I truly don’t know how anyone gets anything done, if they spend time with all these social media windows open on their computer.  While I see the merits of staying connected, I also know someone’s every move, sharing every feeling with not just one or two seems like too much information. 

And pardon me for being so cynical, but what if some not-so-honest person decides to use the online exchange to help himself to the twit’s belongings because the twit announced that he is driving 40 miles away to  be in a wedding party.  Bingo, the twit just opened his home to thieves.

With Google, you can pop the person’s name and do a search.  You can learn how old the person is, where he works and what’s his position, his college information, how many places the twit has lived.  You can Google his present address and see quite clearly all the locations the individual has lived, how many living there complete with full names.  Google maps can show you the front door, the topography.  Yes, there is very little left for the thieves’ imagination.  And if the person has joined and added a profile on any one of the social media websites, the thief knows much more about his victim than he ever needs to know—thus making his job all the more easy.

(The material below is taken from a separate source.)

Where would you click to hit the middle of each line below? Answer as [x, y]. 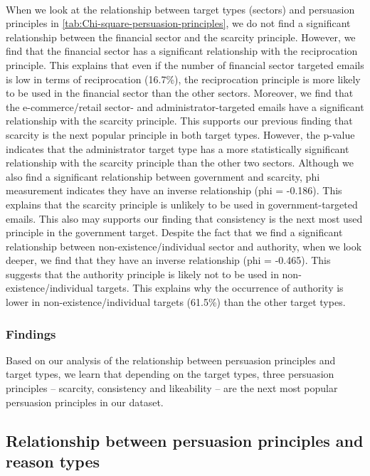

Oh and let’s have some computer nerd genius decide that it would be great to develop a software that will track a person’s personal daily time line with behaviors and preferences based on the information in cyberspace.  This would be a thief’s HOW TO book.

The not so nice people could also include rapists, pedaphiles, and scam artists.  There is no telling what other occupations may burgeon from gathering personal information.

While we benefit tremendously from news around the world and personal enrichment from these sites, will the downside outweigh the good?

As social media becomes one of the primary sources for news, will we suffer inaccuracies and purposefully placed lies?

Will politics gain another outlet to galvanize public opinion and perhaps, not in a good way, because there will be no fair and balanced reporting?

Will our children who grew up with technology have another vice that will keep them tethered to hardware and not to people in person?

Will the new generation find themselves even more sedentary because the social media connection is addictive?  Will their health suffer for all the hours on line?

It will be interesting to see how people will use this media.  I doubt this will be a fad, but like everything else human beings need to find a balance.